— WHAT TO WORK ON —
Beginning at the line that holds "necessidade de métodos", transcribe each line exactly through the end of the records, and leave any pictures out.

— MATERIAL FOR THIS TASK —
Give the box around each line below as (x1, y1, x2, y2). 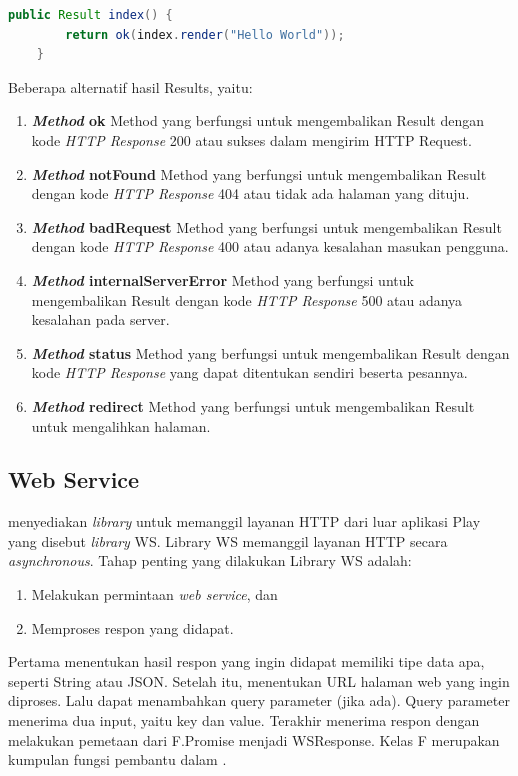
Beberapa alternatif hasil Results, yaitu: (8, 76, 253, 97)
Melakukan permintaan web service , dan (31, 584, 278, 605)
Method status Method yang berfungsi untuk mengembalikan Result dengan (31, 342, 510, 363)
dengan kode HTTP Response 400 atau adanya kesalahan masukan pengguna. (31, 236, 509, 257)
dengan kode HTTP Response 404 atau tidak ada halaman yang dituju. (31, 183, 470, 204)
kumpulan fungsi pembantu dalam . (8, 749, 227, 770)
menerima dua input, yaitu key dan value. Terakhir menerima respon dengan (8, 710, 480, 731)
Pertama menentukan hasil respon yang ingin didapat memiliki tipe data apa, (8, 651, 485, 672)
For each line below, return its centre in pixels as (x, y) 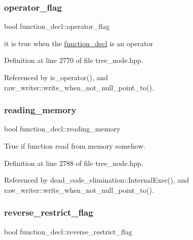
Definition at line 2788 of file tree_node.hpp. (74, 163)
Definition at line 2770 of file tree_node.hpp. (74, 60)
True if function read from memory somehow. (75, 146)
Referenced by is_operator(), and (56, 77)
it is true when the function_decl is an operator (79, 43)
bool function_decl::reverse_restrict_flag (68, 231)
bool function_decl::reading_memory (62, 129)
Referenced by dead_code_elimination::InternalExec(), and (97, 180)
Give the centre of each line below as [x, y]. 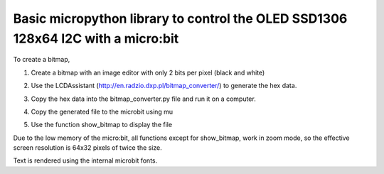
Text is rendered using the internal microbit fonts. [85, 161]
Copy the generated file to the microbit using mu [102, 112]
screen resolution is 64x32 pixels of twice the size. [88, 148]
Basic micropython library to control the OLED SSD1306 [180, 18]
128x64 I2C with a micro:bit [96, 38]
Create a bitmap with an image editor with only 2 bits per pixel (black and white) [148, 72]
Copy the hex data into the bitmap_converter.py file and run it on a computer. [143, 99]
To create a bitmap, [42, 60]
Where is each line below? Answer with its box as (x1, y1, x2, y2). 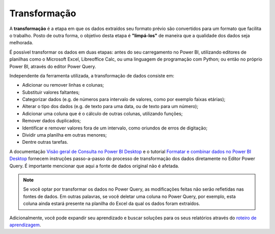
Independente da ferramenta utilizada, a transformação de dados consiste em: (9, 72, 174, 79)
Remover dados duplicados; (22, 118, 81, 124)
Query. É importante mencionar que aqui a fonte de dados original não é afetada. (9, 163, 179, 169)
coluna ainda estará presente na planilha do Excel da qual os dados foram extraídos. (23, 200, 201, 206)
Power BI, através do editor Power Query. (9, 63, 96, 69)
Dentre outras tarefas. (22, 139, 68, 145)
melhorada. (9, 40, 34, 46)
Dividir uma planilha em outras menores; (22, 132, 107, 138)
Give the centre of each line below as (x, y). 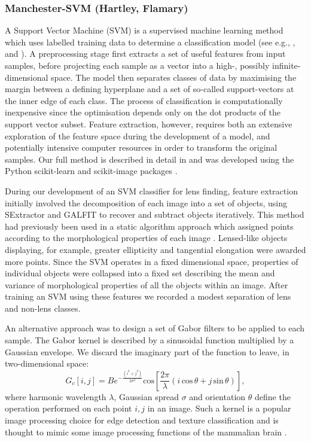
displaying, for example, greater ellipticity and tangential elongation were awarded (155, 249)
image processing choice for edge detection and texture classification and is (142, 420)
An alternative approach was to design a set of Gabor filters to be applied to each (155, 328)
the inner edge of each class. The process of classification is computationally (144, 100)
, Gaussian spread (146, 396)
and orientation (217, 396)
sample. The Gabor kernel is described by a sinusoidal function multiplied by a (150, 340)
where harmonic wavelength (56, 396)
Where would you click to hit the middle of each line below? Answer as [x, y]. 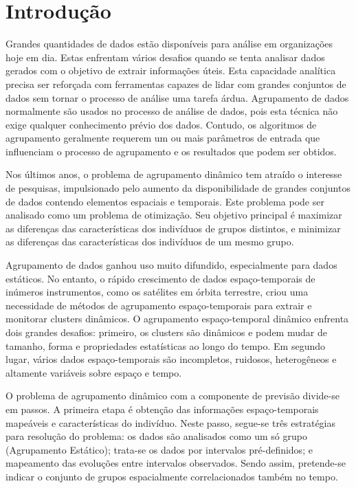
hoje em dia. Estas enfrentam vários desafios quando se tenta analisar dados [165, 57]
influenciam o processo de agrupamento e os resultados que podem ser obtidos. [171, 151]
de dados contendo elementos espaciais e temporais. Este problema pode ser [165, 201]
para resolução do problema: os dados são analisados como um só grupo [156, 436]
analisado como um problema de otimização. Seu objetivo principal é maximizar [174, 215]
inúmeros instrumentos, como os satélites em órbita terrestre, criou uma [157, 292]
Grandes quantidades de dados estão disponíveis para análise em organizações [169, 44]
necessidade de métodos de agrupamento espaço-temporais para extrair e [159, 305]
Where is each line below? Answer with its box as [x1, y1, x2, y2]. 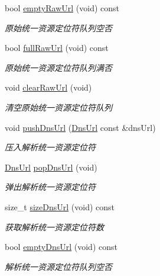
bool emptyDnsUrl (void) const [5, 240, 117, 253]
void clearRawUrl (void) [5, 81, 92, 94]
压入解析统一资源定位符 [5, 141, 96, 153]
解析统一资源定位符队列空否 [5, 260, 112, 272]
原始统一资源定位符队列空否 [5, 21, 112, 34]
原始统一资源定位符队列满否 [5, 61, 112, 73]
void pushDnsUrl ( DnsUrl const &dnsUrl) [5, 121, 156, 133]
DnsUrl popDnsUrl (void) [5, 161, 97, 173]
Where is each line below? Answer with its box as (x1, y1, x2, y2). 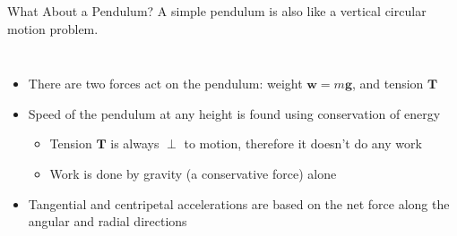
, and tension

— TASK OUTPUT —
necessidade de métodos de agrupamento espaço-temporais para extrair e [159, 305]
Where is each line below? Answer with its box as [x1, y1, x2, y2]. 
bool emptyDnsUrl (void) const [5, 240, 117, 253]
void clearRawUrl (void) [5, 81, 92, 94]
压入解析统一资源定位符 [5, 141, 96, 153]
解析统一资源定位符队列空否 [5, 260, 112, 272]
原始统一资源定位符队列空否 [5, 21, 112, 34]
原始统一资源定位符队列满否 [5, 61, 112, 73]
void pushDnsUrl ( DnsUrl const &dnsUrl) [5, 121, 156, 133]
DnsUrl popDnsUrl (void) [5, 161, 97, 173]
Where is each line below? Answer with its box as (x1, y1, x2, y2). 
, and tension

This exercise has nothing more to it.